Подобное положение «на острие» идеологической борьбы противостояния, а также обязывающий ко многому статус литературы «социалистического реализма» на десятки лет вперед предопределяли характер этой литературы не только в плане содержания, но и в плане языкового выражения. Здесь можно говорить о политически императивном включении в литературное творчество элементов коллективного идиостиля той эпохи, которая именно благодаря этому знаменовалась расцветом и безальтернативной гегемонией соцреализма во всех сферах культуры и искусства. По словам П. Кислинга, в литературной ситуации, когда узкоклассовый подход вытеснял все общечеловеческое, в отношении власти к литературному творчеству господствовали догмы [Kisling 1990: 372]. Коллективный идиостиль эпохи обобщает в себе лингвотипологическую модель художественного текста своего времени, закрепляя эту модель в инварианте художественного текста данной эпохи. Согласно терминологической трактовке Е.Г. Фоменко:
«Коллективный идиостиль эпохи - исторически сложившаяся лингвотипологическая модель художественного текста, извлеченная из идиостилей однохронных писателей, философия художественной дискурсивной деятельности, историческое звено в эволюции литературного языка, концептосфера языка художественной литературы, семиосфера художественного дискурса своего времени». [Ротепко 2006: 1.1.4.]2
Идеологические клише как устойчивые, удобные и готовые для употребления речевые стереотипы, не требующие мыслительной работы, в тоталитарном государстве являются главным средством агитационно-массовой коммуникации, мощным средством «промывания мозгов». Устоявшиеся идеологические клише, по форме и содержанию и по своей митинговой агрессивной избыточности часто доходящие до полного абсурда как расхожие образцы клишированной речи идеологии и пропаганды, допускающие частую нестыковку фактов жизни и деклараций и отличающиеся очевидной надуманностью, фальшивостью и заштампованностью. Новояз выступает в определенной социальной сфере общественно-речевой практики и аккумулирует в себе различные типы общественного сознания, социальных отношений.

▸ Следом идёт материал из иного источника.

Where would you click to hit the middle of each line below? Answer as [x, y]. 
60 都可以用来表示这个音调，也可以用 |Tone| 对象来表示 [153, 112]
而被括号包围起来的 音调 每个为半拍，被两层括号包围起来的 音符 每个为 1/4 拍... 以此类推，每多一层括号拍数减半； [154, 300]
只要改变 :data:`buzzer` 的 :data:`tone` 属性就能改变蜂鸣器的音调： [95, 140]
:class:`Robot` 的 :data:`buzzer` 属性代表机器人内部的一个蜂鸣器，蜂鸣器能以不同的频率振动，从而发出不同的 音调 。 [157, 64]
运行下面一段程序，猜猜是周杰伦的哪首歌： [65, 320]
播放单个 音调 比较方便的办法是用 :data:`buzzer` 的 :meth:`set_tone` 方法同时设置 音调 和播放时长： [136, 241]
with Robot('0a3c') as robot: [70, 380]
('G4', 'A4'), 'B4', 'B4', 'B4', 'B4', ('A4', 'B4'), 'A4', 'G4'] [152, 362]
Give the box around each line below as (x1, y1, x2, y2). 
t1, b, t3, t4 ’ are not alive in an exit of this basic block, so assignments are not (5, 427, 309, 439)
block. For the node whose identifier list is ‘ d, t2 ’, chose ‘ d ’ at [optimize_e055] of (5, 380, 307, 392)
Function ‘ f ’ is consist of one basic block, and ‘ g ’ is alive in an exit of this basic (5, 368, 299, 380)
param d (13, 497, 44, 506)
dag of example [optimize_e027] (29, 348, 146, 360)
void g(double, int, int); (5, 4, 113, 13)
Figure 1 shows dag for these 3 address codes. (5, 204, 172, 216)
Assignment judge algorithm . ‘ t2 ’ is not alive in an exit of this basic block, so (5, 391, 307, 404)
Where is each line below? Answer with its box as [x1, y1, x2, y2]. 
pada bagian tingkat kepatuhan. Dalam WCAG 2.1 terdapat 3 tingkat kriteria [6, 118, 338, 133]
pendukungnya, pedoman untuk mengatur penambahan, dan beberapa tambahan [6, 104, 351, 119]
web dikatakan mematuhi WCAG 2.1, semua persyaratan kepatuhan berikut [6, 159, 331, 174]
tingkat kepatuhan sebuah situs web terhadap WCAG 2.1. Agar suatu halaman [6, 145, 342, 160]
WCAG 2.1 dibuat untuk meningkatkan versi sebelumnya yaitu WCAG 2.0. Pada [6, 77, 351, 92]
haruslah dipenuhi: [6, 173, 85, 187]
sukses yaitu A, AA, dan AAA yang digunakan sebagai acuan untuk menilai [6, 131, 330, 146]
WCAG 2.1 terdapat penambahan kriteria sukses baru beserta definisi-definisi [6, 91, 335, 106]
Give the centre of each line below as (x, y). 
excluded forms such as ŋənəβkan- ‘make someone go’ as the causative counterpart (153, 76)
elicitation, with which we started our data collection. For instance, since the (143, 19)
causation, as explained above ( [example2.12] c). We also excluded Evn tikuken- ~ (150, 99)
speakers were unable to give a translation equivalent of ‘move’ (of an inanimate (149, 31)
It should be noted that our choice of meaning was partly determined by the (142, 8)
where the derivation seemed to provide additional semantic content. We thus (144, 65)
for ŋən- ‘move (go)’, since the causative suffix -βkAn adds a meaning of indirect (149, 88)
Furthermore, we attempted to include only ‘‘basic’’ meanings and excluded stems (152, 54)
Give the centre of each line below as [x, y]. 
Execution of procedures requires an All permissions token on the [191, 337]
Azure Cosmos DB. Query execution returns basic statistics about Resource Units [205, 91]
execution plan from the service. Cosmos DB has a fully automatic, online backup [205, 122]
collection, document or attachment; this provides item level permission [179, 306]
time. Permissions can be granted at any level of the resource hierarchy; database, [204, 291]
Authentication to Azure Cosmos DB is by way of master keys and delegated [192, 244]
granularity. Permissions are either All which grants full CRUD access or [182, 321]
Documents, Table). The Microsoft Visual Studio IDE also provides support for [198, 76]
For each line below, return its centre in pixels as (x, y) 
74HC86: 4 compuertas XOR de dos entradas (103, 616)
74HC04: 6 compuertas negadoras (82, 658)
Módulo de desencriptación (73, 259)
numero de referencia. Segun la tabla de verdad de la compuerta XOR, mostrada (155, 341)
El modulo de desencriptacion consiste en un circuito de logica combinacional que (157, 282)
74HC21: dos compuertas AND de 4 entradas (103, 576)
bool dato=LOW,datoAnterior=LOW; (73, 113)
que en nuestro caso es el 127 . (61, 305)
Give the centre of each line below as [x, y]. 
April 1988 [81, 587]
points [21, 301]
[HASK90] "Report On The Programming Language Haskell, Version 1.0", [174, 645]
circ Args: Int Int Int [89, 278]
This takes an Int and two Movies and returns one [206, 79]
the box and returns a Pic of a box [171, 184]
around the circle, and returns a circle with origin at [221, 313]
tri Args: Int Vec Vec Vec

Он включает в себя различные элементы языка пропаганды с характерным для него смешением различных стилевых пластов, в том числе слова канцелярско-бюрократического стиля, технической терминологию, военную лексику.
2 Здесь нами дается номер подраздела 1.1.4., поскольку Интернет-публикация представлена без указания страниц, но с электронным подразделением на главы, разделы и подразделы.
Активно используя в своей идеологической пропаганде военную лексику, новое тоталитарное государстве декларативно, в командно-приказном порядке провозглашает себя идеальным и ставит Утопию на поток. Упор делается на императивно-приказном дискурсе по-военному выстроенной и непререкаемой речи циркуляров, предписаний и тоталитарной пропаганды. Это новое общество организовано по принципу строгой армейской иерархии и имеет по-военному выверенную вертикаль власти и структуру необсуждаемого выполнения приказов и подчинения Генсеку партии, являющемуся также Генералиссимусом и Верховным Главнокомандующим.
Партия как пирамида власти и мощная административная полувоенизированная структура как форма государственного управления. Не случайно многие партийные лидеры и, собственно, сам Сталин, предпочитают не только в официальной обстановке, но и в гражданской жизни носить кители, френчи, мундиры со знаками воинского отличия и даже портупеи с боевым оружием. А основной свод партийных правил по-военному именуется «Устав Партии».
Р. Лехикойнен [Пюкко] говорит об использовании с 20-х годов «военного термина штаб как названия высшего руководящего органа вообще [штаб мировой революции, штаб старой большевистской гвардии] и термина штурм для обозначения решительных, активных действий для достижения чего-нибудь [штурм общества, штурм капиталистического мира, штурм трудностей, штурм хозяйственных высот] <...>» [ЬеЫкотеп 1990: 149-150].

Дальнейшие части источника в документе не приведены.